ChewsWise Blog

ChewsWise Blog

Are GM Crops Behind the Bee Collapse?

The collapse of bee populations has been in the news lately, but a recent thread has suggested that this may be the result of genetically modified crops. Der Spiegel in Germany reports (March 22): "No one knows what is causing the bees to perish, but some expertsbelieve that the large-scale use of genetically modified plants in the US could be a factor."

How so? GM crops have been created by inserting the gene of a bacterial insecticide - Bt - so that they resist certain pests. But the pollen also contains Bt and bees pick it up. One study found a relationship between the Bt toxin and bee deaths. Der Spiegel says:

The study in question is a small research project conducted at the University of Jena from 2001 to 2004. The researchers examined the effects of pollen from a genetically modified maize variant called "Bt corn" on bees. A gene from a soil bacterium had been inserted into the corn that enabled the plant to produce an agent that is toxic to insect pests. The study concluded that there was no evidence of a "toxic effect of Bt corn on healthy honeybee populations." But when, by sheer chance, the bees used in the experiments were infested with a parasite, something eerie happened. According to the Jena study, a "significantly stronger decline in the number of bees" occurred among the insects that had been fed a highly concentrated Bt poison feed.

According to Hans-Hinrich Kaatz, a professor at the University of Halle in eastern Germany and the director of the study, the bacterial toxin in the genetically modified corn may have "altered the surface of the bee's intestines, sufficiently weakening the bees to allow the parasites to gain entry -- or perhaps it was the other way around. We don't know."
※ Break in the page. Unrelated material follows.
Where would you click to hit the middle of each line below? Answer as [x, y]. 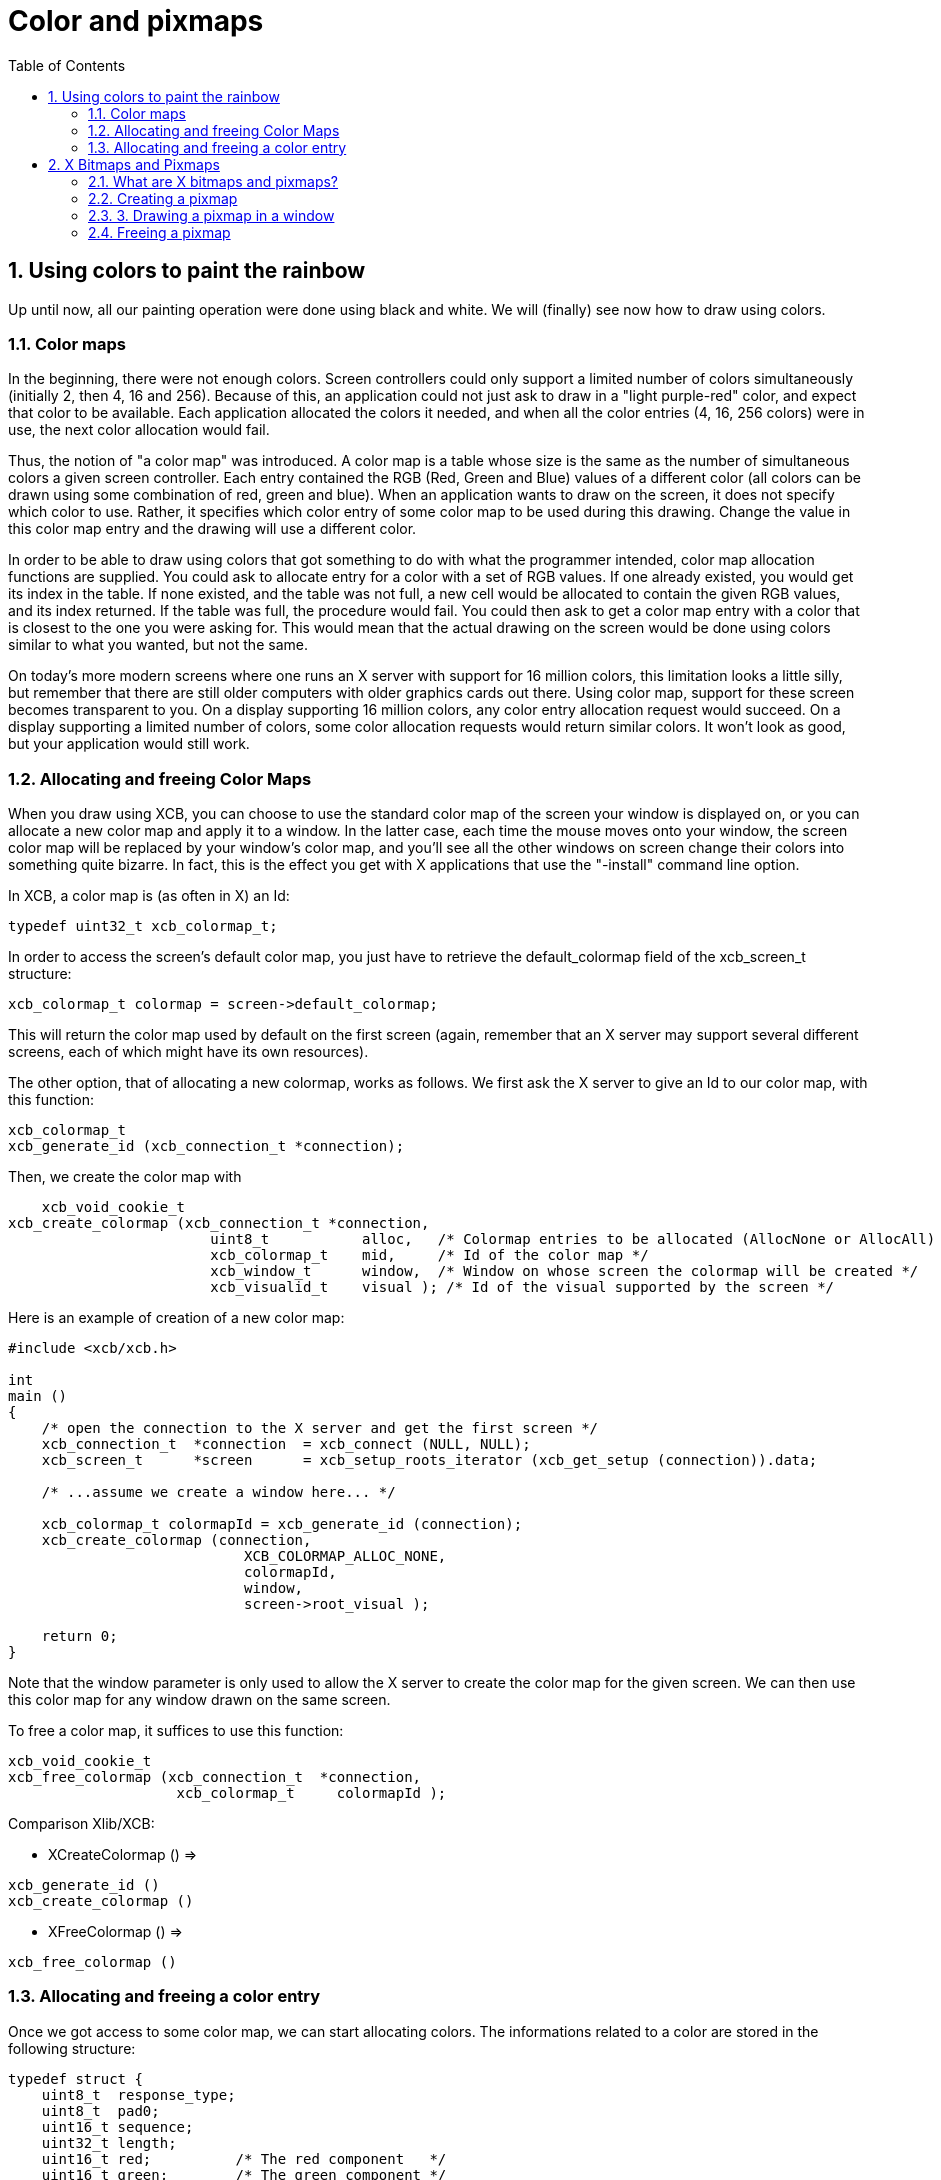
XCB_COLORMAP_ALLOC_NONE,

Of course, the concentration of the toxin was ten times higher in the experiments than in normal Bt corn pollen. In addition, the bee feed was administered over a relatively lengthy six-week period.

Kaatz would have preferred to continue studying the phenomenon but lacked the necessary funding. "Those who have the money are not interested in this sort of research," says the professor, "and those who are interested don't have the money."